Tuesday, October 11, 2016

CST 338 Week 6

Week 6

This week has been difficult, but I think my team pulled through just fine. We worked on implementing our project in an MVC pattern and used multithreading to display a timer on the screen. I'm happy with how it turned out. This was our last group project of the course. It's been fun to work with a group again, but I'll admit that I am glad to go back to being a little hermit with my assignments again for a bit. The pressure of getting a good grade for myself and my team is too much.

Because our next class already opened up on the website, I'm feeling a bit overwhelmed trying to also get prepared for that and wrap up this course. I am hoping that I will get through the next couple of weeks without a problem. October is very busy for me socially and it definitely impacts the time I can spend on my academics.

Specific Prompts

What experience do you have with UML diagrams?

I had some experience with UML diagrams, but not for designing programs and class structures. I've primarily used them for databases at work and in some of my recent courses.

Are they used at your workplace? Have you done multithreading in any language before?

UML diagrams are known of at my workplace and occasionally used for database schemas, but not preferred. After several years of producing them, my company found that clients didn't care about them and the developers never referenced them. They found them to be unuseful.

I have used multithreading before at work (in Java, too!) and it has been fine. I've never really had to think about how it was all working. We typically use other libraries and packages that do most of the most difficult things for us. Also, we tend to use them for background processes that aren't so obvious. The most recent thing I can think of is pulling data from endpoints while the application is running and placing it in the cache it for the user to see. It makes the application appear much faster than it actually is.

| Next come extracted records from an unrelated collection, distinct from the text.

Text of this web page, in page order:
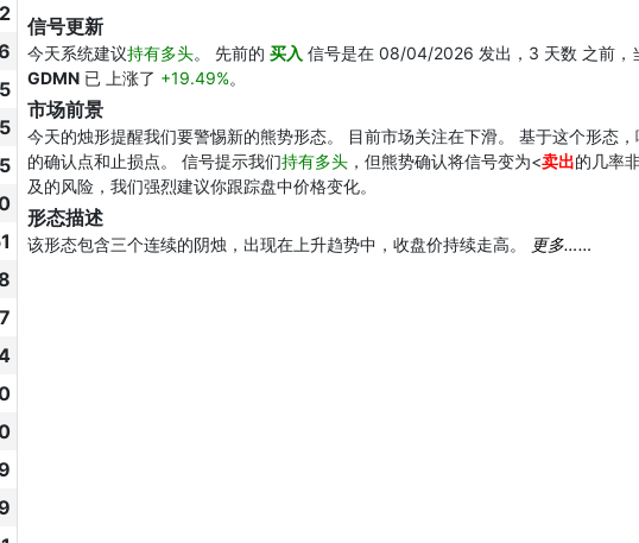
信号更新
今天系统建议持有多头。 先前的 买入 信号是在 08/04/2026 发出，3 天数 之前，
GDMN 已 上涨了 +19.49%。
市场前景
今天的烛形提醒我们要警惕新的熊势形态。 目前市场关注在下滑。 基于这个形态
的确认点和止损点。 信号提示我们持有多头 ，但熊势确认将信号变为<卖出的几率
及的风险，我们强烈建议你跟踪盘中价格变化。
形态描述
该形态包含三个连续的阴烛，出现在上升趋势中，收盘价持续走高。 更多……

Did you find Patterns to be helpful?

Yes. I really like patterns in general. They help keep everything in a nice, defined place. Otherwise, the programs can get very out of control. I will say, however, that there's a big difference from the MVC pattern we implemented in this course and what I have seen used in the real world. I think it's the difference between the old style and the new. In the pattern we learned in class, the view does not interact with the controller at all. The one I know in practice has the controller handle everything and the view and the model does not interact with one another.